I've tried your new build. Behaviour stays the same:

Logs look like the same. Only one thing to mention, in the managed disks extension (which I do not use though) log. There is ProxySettings: {"host":"http://XX.XX.XXX.XX","port":YYYY,"password":"******"} Whereas in the blob extension log, there is ProxySettings: {"host":"http://XX.XX.XXX.XX","port":YYYY,"username":"ZZZZZZZZ","password":"******"} I tried both app config and environment variables, same behaviour.

Conclusion

It would help to have more logs, to understand in details what causes the connection to fail. Whether it is a http request error or SSL verification or if it is a time out.

MRayermannMSFT commented 3 years ago

And also REQUESTS_CA_BUNDLE for some applications and points to a file with some certificates for ssl verification.

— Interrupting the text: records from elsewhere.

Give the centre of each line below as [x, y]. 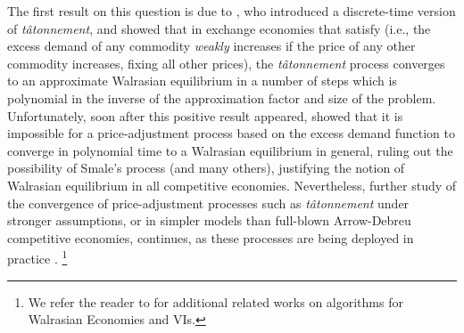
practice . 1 [37, 257]
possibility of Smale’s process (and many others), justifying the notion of [206, 168]
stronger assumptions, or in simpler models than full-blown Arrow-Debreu [209, 220]
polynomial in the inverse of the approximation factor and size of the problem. [222, 97]
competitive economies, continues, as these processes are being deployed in [211, 237]
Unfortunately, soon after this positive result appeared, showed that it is [205, 115]
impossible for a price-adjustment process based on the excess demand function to [231, 133]
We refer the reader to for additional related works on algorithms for [215, 301]
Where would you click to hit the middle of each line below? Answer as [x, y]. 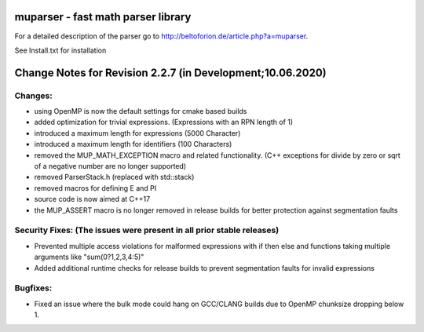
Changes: [33, 96]
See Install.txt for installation [60, 50]
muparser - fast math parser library [103, 17]
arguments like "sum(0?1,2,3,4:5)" [89, 257]
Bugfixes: [33, 288]
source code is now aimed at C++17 [92, 199]
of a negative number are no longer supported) [110, 166]
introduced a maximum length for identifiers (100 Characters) [133, 144]
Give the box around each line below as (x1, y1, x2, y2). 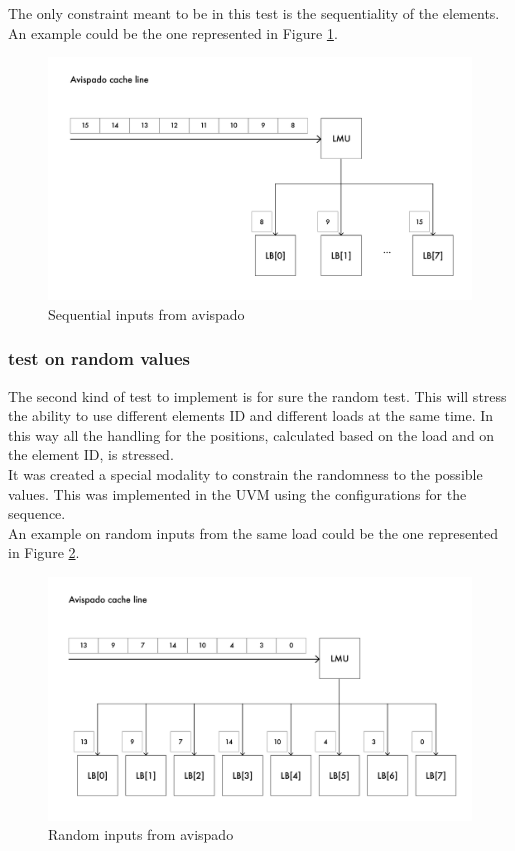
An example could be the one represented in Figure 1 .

Oh oh oh oh. This is potentially the thing we are missing then. Storage Explorer definitely has some quirks with SSL certificates. We don't support that environment variable right now, but I can guide you on how to get Storage Explorer to trust the certs.

Basically you need to take your certificates and convert them to Base-64 encoded X.509. In Windows that's really easy. Just double click on any .cer, go to Details, and Copy to File..., then just follow the wizard:

image

After you have the new .cer file, in Storage Explorer you just need to go to Edit > SSL Certificates > Import Certificates, and then use the file picker to find, select, and open the .cer file.

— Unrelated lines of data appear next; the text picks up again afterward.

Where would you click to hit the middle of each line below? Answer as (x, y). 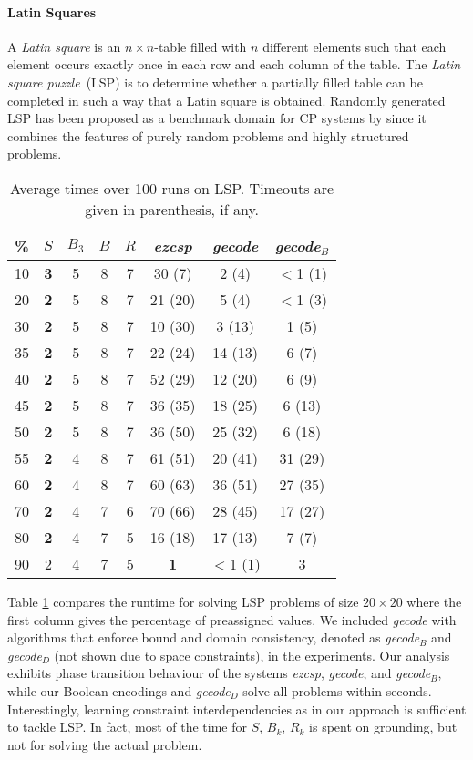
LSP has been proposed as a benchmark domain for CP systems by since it (217, 118)
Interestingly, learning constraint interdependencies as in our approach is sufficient (237, 709)
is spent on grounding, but (383, 727)
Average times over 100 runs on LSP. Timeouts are (172, 188)
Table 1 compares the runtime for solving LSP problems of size (183, 601)
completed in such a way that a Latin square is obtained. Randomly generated (226, 100)
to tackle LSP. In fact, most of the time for (127, 727)
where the (434, 601)

It would help to have more logs, to understand in details what causes the connection to fail. Whether it is a http request error or SSL verification or if it is a time out.

For sure, I'll add some logging to the proxy testing today so we can see what exactly the error is.

By chance, does your company use Teams? It might be beneficial for you and I to have a call if we can't get this figured out soon. Maybe it'll be faster for us to get to the bottom of things that way.

MRayermannMSFT commented 3 years ago

Ok @JeanBaptisteScellier, new build with logging: https://storageexplorerpublish.blob.core.windows.net/privatebuilds/4430-4/StorageExplorer-ia32.exe

You can find the error in the log file for "main". It'll look something like this after the error info bar pops up: image

JasonYeMSFT commented 3 years ago

We have shipped 1.20.0. We are going to track this issue in 1.21.0.

MRayermannMSFT commented 3 years ago

Been about a month and a half now since we last heard from Jean. Going to go ahead and close this now. @JeanBaptisteScellier if you're still having problems after updating to 1.20.0 then please open a new issue.